Results of the likelihood ratio test carried out on permutation models for the whole data set showed that the sex and wing length variables together significantly improved the fit on the data set (p = 0.024) from the AIC = 2104.4 for the model without the two variables to the AIC = 2100.9 for the model with the two variables – the full model (Table 3). However, this was not the case on similar tests carried out on fly round-only, females-only and males only data sets.
For the whole data set, the model with the lowest AIC = 2095.3 was the one where the sex variable was the only predictor variable (showed significant influence, p = 0.011), followed by the one where the sex and the wing length variables were the only predictors (AIC = 2097.0 – showed no significant influence, p = 0.077 and 0.580, respectively). The model with the sex variable (no wing length variable) among the predictors, model 1b, fitted the data better (AIC = 2099.7) than the one with wing length variable (and no sex variable) among the predictors, model 1c (AIC = 2101.8). When the one-method data sets were analyzed, fly round and traps, the model with the sex variable as the only predictor had the lowest AIC for both methods, 1860.6 and 245.2, respectively.Variable inflation factor
Results of tests for multicollinearity on full models of all data sets showed that all variable inflation factors (VIF) were less than 5 (Table 4). Wing length variable from whole data set, had the highest VIF of 1.80 and season variable from fly round-only data set had the lowest (1.01).

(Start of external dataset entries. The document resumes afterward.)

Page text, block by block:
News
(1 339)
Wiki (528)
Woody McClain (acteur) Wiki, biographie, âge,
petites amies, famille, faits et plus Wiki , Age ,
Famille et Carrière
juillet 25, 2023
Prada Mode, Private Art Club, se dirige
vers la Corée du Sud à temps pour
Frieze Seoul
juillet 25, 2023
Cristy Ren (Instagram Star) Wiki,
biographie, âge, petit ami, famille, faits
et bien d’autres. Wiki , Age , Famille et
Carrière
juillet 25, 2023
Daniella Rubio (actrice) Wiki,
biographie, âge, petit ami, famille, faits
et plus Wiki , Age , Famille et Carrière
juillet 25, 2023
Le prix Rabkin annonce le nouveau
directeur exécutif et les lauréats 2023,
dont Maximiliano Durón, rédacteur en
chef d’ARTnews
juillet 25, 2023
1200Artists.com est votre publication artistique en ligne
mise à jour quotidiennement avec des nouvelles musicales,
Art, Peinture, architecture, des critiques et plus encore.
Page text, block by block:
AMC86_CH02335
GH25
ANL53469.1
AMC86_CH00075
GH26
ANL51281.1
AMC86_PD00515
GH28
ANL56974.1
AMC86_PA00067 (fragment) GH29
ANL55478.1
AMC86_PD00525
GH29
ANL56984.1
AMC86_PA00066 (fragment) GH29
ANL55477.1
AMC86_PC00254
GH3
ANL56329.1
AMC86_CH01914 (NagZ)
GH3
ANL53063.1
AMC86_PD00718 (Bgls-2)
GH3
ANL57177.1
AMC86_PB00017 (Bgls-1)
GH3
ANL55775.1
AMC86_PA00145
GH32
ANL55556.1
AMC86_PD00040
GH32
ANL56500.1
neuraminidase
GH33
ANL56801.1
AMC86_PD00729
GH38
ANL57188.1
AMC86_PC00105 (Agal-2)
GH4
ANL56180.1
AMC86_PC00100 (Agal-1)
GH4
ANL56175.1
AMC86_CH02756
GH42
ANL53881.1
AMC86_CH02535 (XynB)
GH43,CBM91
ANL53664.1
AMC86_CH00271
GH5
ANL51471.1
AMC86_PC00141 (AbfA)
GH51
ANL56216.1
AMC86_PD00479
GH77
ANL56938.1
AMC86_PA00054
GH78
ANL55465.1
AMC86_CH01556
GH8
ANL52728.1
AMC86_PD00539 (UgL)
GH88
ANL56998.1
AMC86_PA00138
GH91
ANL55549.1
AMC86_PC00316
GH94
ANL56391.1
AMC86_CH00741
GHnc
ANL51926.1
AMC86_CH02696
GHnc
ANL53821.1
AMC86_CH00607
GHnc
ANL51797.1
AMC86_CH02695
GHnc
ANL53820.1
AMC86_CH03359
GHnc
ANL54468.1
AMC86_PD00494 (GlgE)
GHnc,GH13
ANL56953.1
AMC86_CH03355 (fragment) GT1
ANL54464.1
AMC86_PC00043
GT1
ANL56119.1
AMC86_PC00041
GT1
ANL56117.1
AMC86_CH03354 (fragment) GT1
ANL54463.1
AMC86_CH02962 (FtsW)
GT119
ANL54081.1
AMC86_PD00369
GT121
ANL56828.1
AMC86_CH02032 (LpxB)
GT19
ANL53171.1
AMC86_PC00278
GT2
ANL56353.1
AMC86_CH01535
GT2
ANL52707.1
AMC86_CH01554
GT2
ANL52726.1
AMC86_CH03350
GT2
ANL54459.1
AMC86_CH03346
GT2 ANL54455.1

Principal component analysis
Results of the principal component analysis showed that the wing length variable contributed the highest variance to the first principal component (PC1). However, it was observed that the wing length variable did so, only in data sets where, except for the trap-only data set, the variable “method” was among those used in the analysis (Table 5). These data sets included whole, females-only and males-only data sets, 39.15%, 37.79%, 33.09%, respectively. In analysis of the one-method data sets in which both sex data were included, the wing length variable contributed the highest variance (33.22%) to the first PC1 for the trap data set while the sex variable contributed the highest variance (45.76% - almost equal to that for the wing length variable (45.70%)) for the fly round data set. In analyses of the one-sex data sets from one method, the site variable, contributed the highest variance to the first PC1 for both methods data sets, except for males-only fly round data set, where the contribution was similar with that of the wing length variable.